Before a packed audience of faculty, students, and New Haven residents, Blanco read three poems that he described as “ancestors” to his inaugural poem. Together, he said, the four poems represented his journey of “cultural negotiation” trying to find his identity as a son of working-class Cuban immigrants growing up in an idealized America. The first described his family’s slow embrace of the traditions associated with the American holiday they always knew as “San Giving.” The other two were about his mother and father, respectively: “Venus in Miami Beach” and “Building Bridges.” The latter referenced Blanco’s professional background as a civil engineer. He also read “One Today” — marking the first time he had read the work in public since the inauguration.
Blanco then shared his personal experience of writing “One Today” — from getting the news that he had been selected while he was driving (he pulled his car over to the side of the road and wept, he recalled) to delivering the poem before an estimated audience of a million people. He told his Yale audience that he felt less “exposed” in front of the crowd at the Washington Mall, whose faces he couldn’t see, than he did at the gathering of 120-plus people at Stiles.
When the President and Vice President stood up to greet him on his way to the podium, Blanco said, he felt an extra sense of welcome. After reading the poem, while Blanco was making his way to his seat, singer James Taylor tapped him on the shoulder and said, “Nice.” The poet recalled thinking to himself: “I can die now.”
Avowedly gay, Blanco confided that, at his partner’s insistence, he brought his mother to the inauguration. Taking his seat beside her after the reading, he whispered, “Well, Mom, it looks like we’re finally American.”
A deep respect for working people no matter what their station in life — a value handed down to him by his parents — gave Blanco a vantage point for writing a poem for a national event, he said, noting that he looked to nature for imagery to unite all Americans, literally and figuratively, under one sky. He also included elements from his own life — the references to his mother at a cash register, and his father cutting sugar cane — to give the poem a personal, intimate connection to the audience.
Repeatedly describing himself as an “emotional historian,” Blanco said he considers poetry a tribute to “those who come before us,” and, in his case, a voice for the generation of immigrants whose unique culture will soon be extinct.

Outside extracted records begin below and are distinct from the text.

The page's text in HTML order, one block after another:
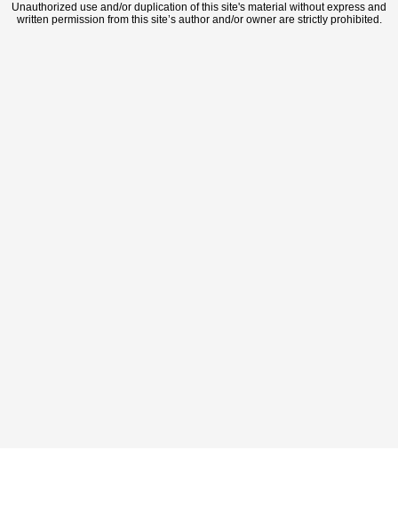
Unauthorized use and/or duplication of this site's material without express and
written permission from this site’s author and/or owner are strictly prohibited.
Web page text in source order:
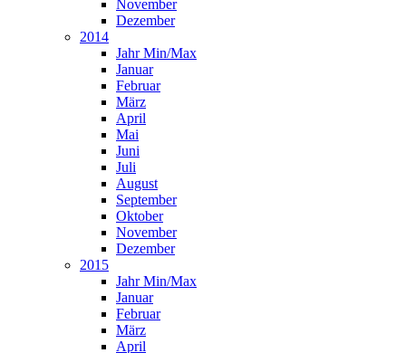
November
Dezember
2014
Jahr Min/Max
Januar
Februar
März
April
Mai
Juni
Juli
August
September
Oktober
November
Dezember
2015
Jahr Min/Max
Januar
Februar
März
April
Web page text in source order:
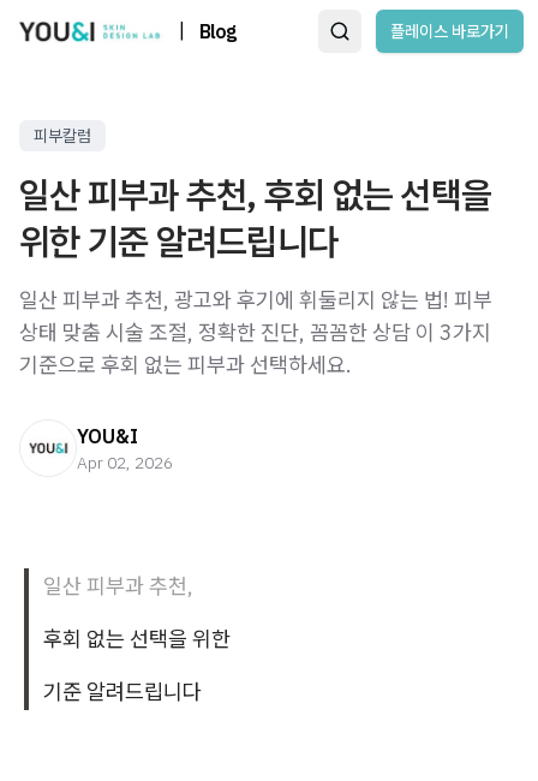
Blog 플레이스 바로가기
피부칼럼
일산 피부과 추천, 후회 없는 선택을
위한 기준 알려드립니다
일산 피부과 추천, 광고와 후기에 휘둘리지 않는 법! 피부
상태 맞춤 시술 조절, 정확한 진단, 꼼꼼한 상담 이 3가지
기준으로 후회 없는 피부과 선택하세요.
YOU&I
Apr 02, 2026
일산 피부과 추천,
후회 없는 선택을 위한
기준 알려드립니다
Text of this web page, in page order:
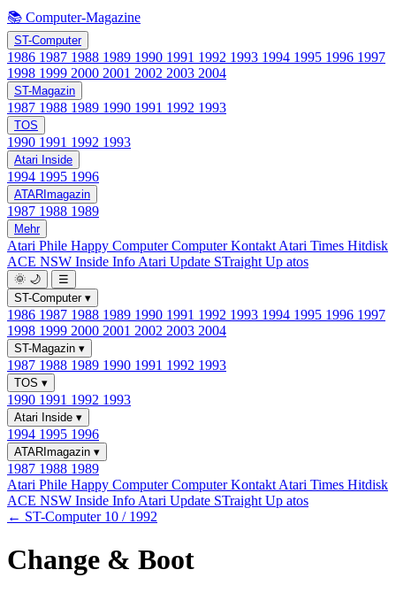
📚 Computer-Magazine
ST-Computer
1986 1987 1988 1989 1990 1991 1992 1993 1994 1995 1996 1997
1998 1999 2000 2001 2002 2003 2004
ST-Magazin
1987 1988 1989 1990 1991 1992 1993
TOS
1990 1991 1992 1993
Atari Inside
1994 1995 1996
ATARImagazin
1987 1988 1989
Mehr
Atari Phile Happy ComputerComputer Kontakt Atari Times Hitdisk
ACE NSW Inside Info Atari Update STraight Up atos
🌞 🌙
☰
ST-Computer ▾
1986 1987 1988 1989 1990 1991 1992 1993 1994 1995 1996 1997
1998 1999 2000 2001 2002 2003 2004
ST-Magazin ▾
1987 1988 1989 1990 1991 1992 1993
TOS ▾
1990 1991 1992 1993
Atari Inside ▾
1994 1995 1996
ATARImagazin ▾
1987 1988 1989
Atari Phile Happy ComputerComputer Kontakt Atari Times Hitdisk
ACE NSW Inside Info Atari Update STraight Up atos
← ST-Computer 10 / 1992
Change & Boot
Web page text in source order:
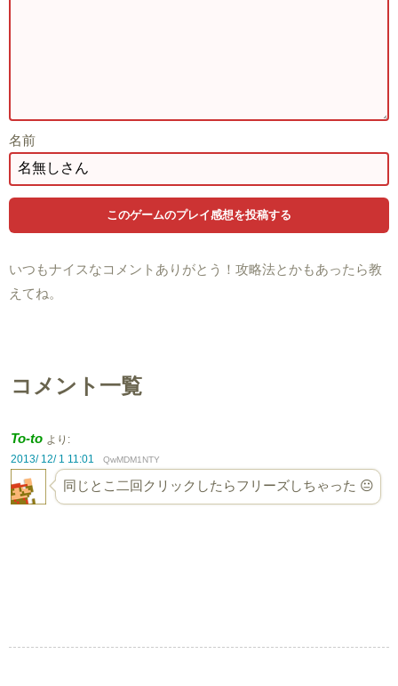
名前
いつもナイスなコメントありがとう！攻略法とかもあったら教
えてね。
コメント一覧
To-to より:
2013/ 12/ 1 11:01
QwMDM1NTY
同じとこ二回クリックしたらフリーズしちゃった 😐
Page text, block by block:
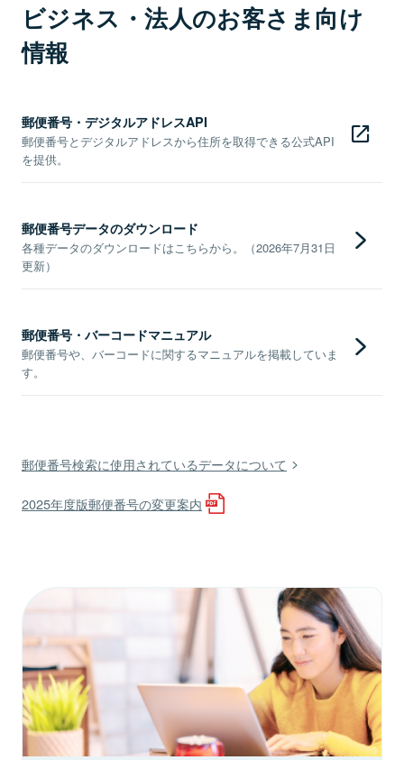
ビジネス・法人のお客さま向け
情報
郵便番号・デジタルアドレスAPI
郵便番号とデジタルアドレスから住所を取得できる公式API
を提供。
郵便番号データのダウンロード
各種データのダウンロードはこちらから。（2026年7月31日
更新）
郵便番号・バーコードマニュアル
郵便番号や、バーコードに関するマニュアルを掲載していま
す。
郵便番号検索に使用されているデータについて
2025年度版郵便番号の変更案内
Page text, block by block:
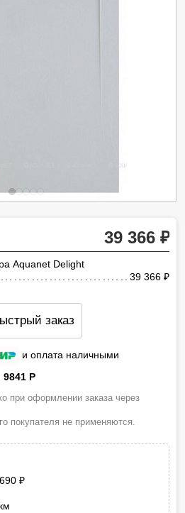
39 366
Aquanet Delight
39 366
заказ
и оплата наличными
9841 P
при оформлении заказа через
покупателя не применяются.
руб.
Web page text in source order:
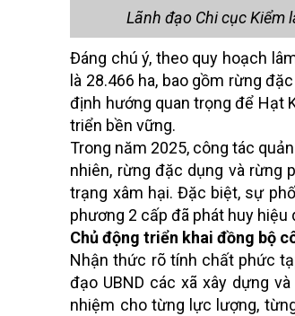
Lãnh đạo Chi cục Kiểm
Đáng chú ý, theo quy hoạch
là 28.466 ha, bao gồm rừng
định hướng quan trọng để Hạt
triển bền vững.
Trong năm 2025, công tác
nhiên, rừng đặc dụng và rừng
trạng xâm hại. Đặc biệt, sự
phương 2 cấp đã phát huy
Chủ động triển khai đồng bộ
Nhận thức rõ tính chất phức
đạo UBND các xã xây dựng
nhiệm cho từng lực lượng,
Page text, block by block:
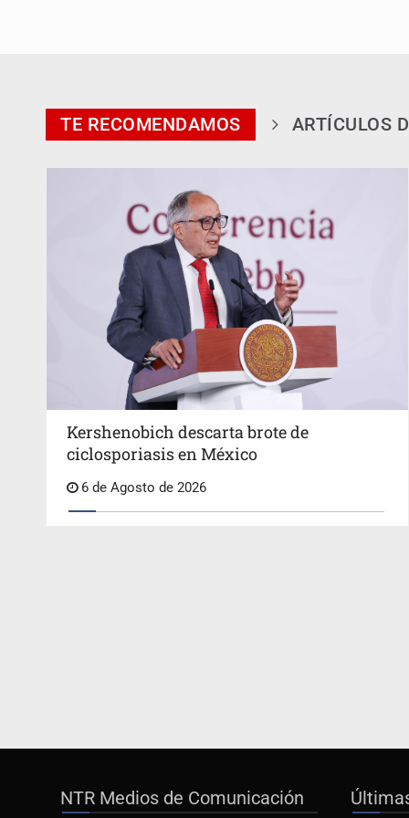
TE RECOMENDAMOS
Kershenobich descarta brote de
6 de Agosto de 2026
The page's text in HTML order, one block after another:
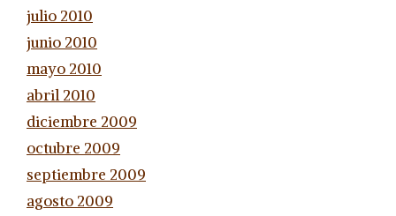
julio 2010
junio 2010
mayo 2010
abril 2010
diciembre 2009
octubre 2009
septiembre 2009
agosto 2009
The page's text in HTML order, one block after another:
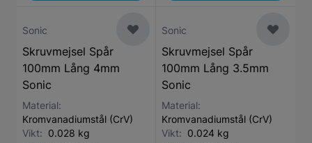
Sonic
Skruvmejsel Spår
100mm Lång 4mm
Sonic
Material:
Kromvanadiumstål (CrV)
Vikt: 0.028 kg
Sonic
Skruvmejsel Spår
100mm Lång 3.5mm
Sonic
Material:
Kromvanadiumstål (CrV)
Vikt: 0.024 kg
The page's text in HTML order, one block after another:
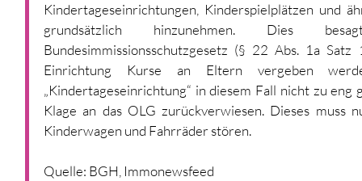
Kindertageseinrichtungen, Kinderspielplätzen und
grundsätzlich hinzunehmen. Dies
Bundesimmissionsschutzgesetz (§ 22 Abs. 1a
Einrichtung Kurse an Eltern vergeben
„Kindertageseinrichtung“ in diesem Fall nicht zu
Klage an das OLG zurückverwiesen. Dieses muss
Kinderwagen und Fahrräder stören.
Quelle: BGH, Immonewsfeed

In fact, Blanco told those assembled, he brought a picture of his great-grandparents, whom he had never seen, with him to the inauguration platform.
The poet also talked more generally about his own creative process, informed to a certain extent by his natural bent for mathematics (“I was a math whiz,” he noted) and his training and professional experience as an engineer: “When I’m in pure creative mood, I have to go with that,” he said. The engineer comes in afterward, he noted, sometimes ruthlessly editing his own work. He also applies a visual standard to his work: Stanzas have to be the same number of lines, and have to take up the same amount of space on the page. At the end of a long balancing process, he said, “there’s sometimes more between the lines than in the lines.”
Blanco said he read the works of the four inaugural poets who preceded him, including Alexander, before embarking on his own, which he wrote on his kitchen table. When Alexander and Blanco talked about their shared experience, they agreed that a new paradigm was emerging for a poem to celebrate the diversity, history, landscape, and people of America on the occasion of a presidential inauguration.
Alexander asked Blanco what relation he thought “One Today” bore to his other poetry.
Having always explored America through the lens of his individual experience, he said, writing the inaugural poem gave him “an opportunity to explore America in another way I hadn’t seen.” Likening it to taking a snapshot of the whole country at a moment in time, he said he would welcome the opportunity to repeat the experience once every four years. He settled on the word “cousin” to describe the kinship relation between “One Today” and the poems that preceded it.
He described two experiences immediately after the inauguration that brought home to him the impact of his poem: A doorman recognizing him as he walked by reached out and grabbed his hand. “Give me some love,” he said to the poet. Another time, a woman he had never seen before rushed up to him on the street and hugged him without saying a word.
“If poetry can do that, let’s make it a law,” he said.